Welcome to our community

Be a part of something great, join today!

Showing that set is nonempty

MI5

New member
Sep 8, 2013
8
My question concerns proving the set of non-negative integers of the form $a-dx ~~(a, d, x \in \mathbb{Z}, d \ge 1)$ is nonempty.


This is the proof from my book. If $a \ge 0$, then $a = a-d\cdot 0 \in S$. If $a < 0$, let $x = -y$ where $y$ is a positive integer. Since $d$ is positive, we have $a-dx = a+dy \in S$ for sufficiently large $y$. Thus $S$ is nonempty.

Could someone explain sentence that I've bolded? It's not clear to me.
 

Deveno

Well-known member
MHB Math Scholar
Feb 15, 2012
1,967
Um, simple form: x can be negative?

For example, if a = -1,000,000, and d = 2, it suffices to to take x < -500,000.
 

MI5

New member
Sep 8, 2013
8
I think I understand now, thank you.
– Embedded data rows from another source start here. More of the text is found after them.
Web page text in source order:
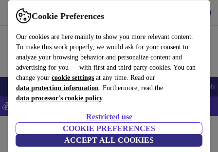
Cookie Preferences
Our cookies are here mainly to show you more relevant content.
To make this work properly, we would ask for your consent to
analyze your browsing behavior and personalize content and
advertising for you — with first and third party cookies. You can
change your cookie settings at any time. Read our
data protection information. Furthermore, read the
data processor's cookie policy
Restricted use
COOKIE PREFERENCES
ACCEPT ALL COOKIES
Use refurbed fast and easy
Smartphones Laptops Tablets Smartwatches Accessories
💰Save 5% MORE on all iPhones – Code: IPHONEDEAL –
Laptops
MacBooks:

Should it be $x \le -500,000$ though?
 

Deveno

Well-known member
MHB Math Scholar
Feb 15, 2012
1,967
If you only require that \(\displaystyle a - dx\) be non-negative, sure, yep, you betcha.
 

MI5

New member
Sep 8, 2013
8
Thank you. One more question. This is from the beginning of a proof of the division algorithm (as you probably recognised). The thing is, considering this particular set came out of a thin air. Do you know - or would you be able to give any motivation?
 

Deveno

Well-known member
MHB Math Scholar
Feb 15, 2012
1,967
I believe I can do that:

Suppose we are trying to establish a quotient and remainder for b divided by a. We might, naively try "guess and check":

Pick a positive number d, any number. Calculate ad, and subtract it from b, call this number "a remainder", r:

r = b - ad.

Now, is there "some possible best remainder"? One way to "optimize" this is to try to pick d so that r is as small as possible (for reasons that may become clearer much later in your mathematical life, it is also more practical to work with non-negative remainders).

So what is this set of "non-negative remainders"? Why, it's just the S we've been talking about! Why are we so concerned about S being non-empty?

So we can use THIS theorem:

(Well-ordering of the Natural Numbers}:

Any ​non-empty set of non-negative integers has a least element.

This allows us to say with confidence a "best" remainder EXISTS, even if we haven't yet done the arithmetic. This, in turn lets us find UNIQUE d,r for b divided by a: we pick d so that r is the least element of S. For example, if we want to find these when b = 57, a = 7:

57 - 7 = 50 (first choice of d = 1)
57 - 14 = 43 (second choice of d = 2). Well, 43 < 50, so we'll keep d = 2 for now, and keep plugging away.

57 - 21 = 36 (third choice of d = 3). Again, 36 < 43, so we have a new winner (for now).

57 - 28 = 29 (29 < 36)
57 - 35 = 22 (22 < 29)
57 - 42 = 15 (15 < 22)
57 - 49 = 8 (8 < 15)
57 - 56 = 1 (1 < 8)

57 - 63 = -6 (oops, we went too far, -6 is negative). So the unique values we seek are d = 8, and r = 1. If we have established beforehand (rigorously) the existence and uniqueness of d and r, we don't have to go any further, our search for d and r is done, we don't have to try any more possibilities (good thing, too, since there are SO MANY integers we might try).